AI removes the floor. The marginal cost of producing a 2,000-word article drops to fractions of a cent. The marginal cost of producing 10,000 such articles drops to the cost of an API call and a deployment script. The constraint was never willingness to produce slop; it was cost. With cost eliminated, volume expands without bound. This is, incidentally, another case of Jevons Paradox: make content production cheaper, get more content production, not less.

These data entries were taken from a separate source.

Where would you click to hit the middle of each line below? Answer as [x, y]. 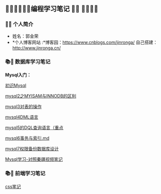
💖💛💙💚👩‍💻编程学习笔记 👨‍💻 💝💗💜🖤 [52, 9]
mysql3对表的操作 [23, 106]
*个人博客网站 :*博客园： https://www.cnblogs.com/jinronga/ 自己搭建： [85, 42]
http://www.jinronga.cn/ [36, 48]
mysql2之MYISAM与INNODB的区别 [41, 96]
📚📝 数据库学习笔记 [28, 62]
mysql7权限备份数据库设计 [32, 148]
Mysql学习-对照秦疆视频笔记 [34, 159]

Some writers have made what I'll call the compost argument: that cultural slop, even the human-produced kind, serves as a sort of fertilizer. The vast majority of pulp fiction was forgettable, but it created the ecosystem that produced Philip K. Dick and Ursula K. Le Guin. Most blog posts are unremarkable, but the blogging ecosystem produced some genuinely important writing. The compost nourishes rare blooms.

Maybe. But there's a concentration problem. A garden benefits from compost; a garden buried under six feet of compost is just a landfill. If the ratio of slop to substance shifts far enough, the substance becomes unfindable. Search engines surface slop because it's optimized for surfacing. Recommendation algorithms amplify it because engagement metrics can't distinguish between "I read this and learned something" and "I read this and it filled two minutes." The signal doesn't just get drowned out; it gets algorithmically deprioritized in favor of the noise.

What the Test Looks Like

I've argued that what we recognize as slop is the absence of commitment: text that declines to be wrong about anything specific. I believe this is correct, but I should be honest about where the test gets uncomfortable.

Committed writing can be terrible. Conspiracy theories are committed. Propaganda is committed. A confidently wrong blog post about vaccine microchips passes the "takes a position" test with flying colors. Commitment is necessary but not sufficient. It separates slop from writing that has a pulse, but it doesn't separate good writing from bad writing. That's a different and older test, one that involves accuracy, evidence, reasoning, and intellectual honesty: all the things we've always used to evaluate arguments. The slop test is prior to all of that. It asks whether there's anything present to evaluate in the first place.

The tool doesn't determine the category. The commitment does. And if this essay has failed to commit to anything worth arguing against, then by its own logic, it belongs in the landfill with the rest.